Personal information
- Date of birth: 4 January 1984 (age 42)
- Place of birth: İzmir, Turkey
- Height: 1.82 m (6 ft 0 in)
- Position: Left winger

Team information
- Current team: Altay (management)

Senior career*
- Years: Team / Apps / (Gls)
- 2001–2004: Altay / 58 / (24)
- 2004–2008: Beşiktaş / 76 / (14)
- 2008–2011: İstanbul Başakşehir / 94 / (24)
- 2012–2015: Gaziantepspor / 29 / (1)
- 2015–2016: Sivasspor / 27 / (2)
- 2016–2019: Altay / 75 / (10)
- Total:  / 359 / (75)

International career
- 2004–2006: Turkey U21 / 17 / (5)
- 2005–2006: Turkey / 4 / (0)

= İbrahim Akın (footballer) =

Turkish footballer (born 1984)

İbrahim Akın (born 4 January 1984) is a Turkish former professional footballer who played as a left winger. He is a part of the management of Altay.

==Career==
Akın started his career at Altay S.K. in the Türk Telekom League A before he was transferred to Beşiktaş in June 2004. After three seasons with Beşiktaş he was transferred to İstanbul BB where he scored 24 goals in 94 matches. Before the beginning of the 2012–13 season, he signed a contract with Gaziantepspor for three years.

==Later career==
On 14 August 2019, it was confirmed, that Akın had retired from football and would continue as a part of Altay's management, working alongside the club's sporting director, Özden Töraydın, as responsible for the foreign players of the club.

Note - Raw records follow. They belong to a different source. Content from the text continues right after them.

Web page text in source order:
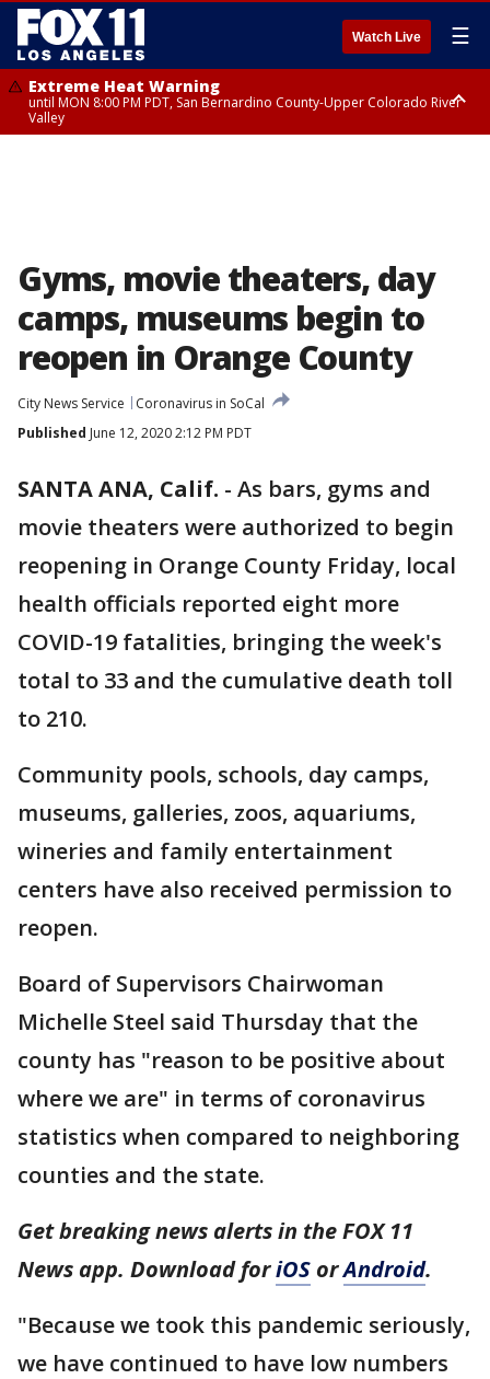
Watch Live ☰
Extreme Heat Warning
until MON 8:00 PM PDT, San Bernardino County-Upper Colorado River
Valley
Gyms, movie theaters, day
camps, museums begin to
reopen in Orange County
City News Service
Coronavirus in SoCal
Published June 12, 2020 2:12 PM PDT
SANTA ANA, Calif. - As bars, gyms and
movie theaters were authorized to begin
reopening in Orange County Friday, local
health officials reported eight more
COVID-19 fatalities, bringing the week's
total to 33 and the cumulative death toll
to 210.
Community pools, schools, day camps,
museums, galleries, zoos, aquariums,
wineries and family entertainment
centers have also received permission to
reopen.
Board of Supervisors Chairwoman
Michelle Steel said Thursday that the
county has "reason to be positive about
where we are" in terms of coronavirus
statistics when compared to neighboring
counties and the state.
Get breaking news alerts in the FOX 11
News app. Download foriOS orAndroid.
"Because we took this pandemic seriously,
we have continued to have low numbers

==Involvement in match-fixing==

In July 2011, Akın admitted to participating in match fixing, specifically relating to two matches: Istanbul BB's match against Fenerbahçe, and the Turkish Cup final against Beşiktaş. Following his arrest he withdrew his confession, claiming he had been tricked and his confession given under duress, and denied any involvement in the alleged corruption.

On 7 May 2012, the Turkish Football Federation gave a verdict for the people involved with the match-fixing case. The federation banned Akın for three years for allegedly fixing the result of a match when his team lost to Fenerbahçe 2–0 on 1 May 2011.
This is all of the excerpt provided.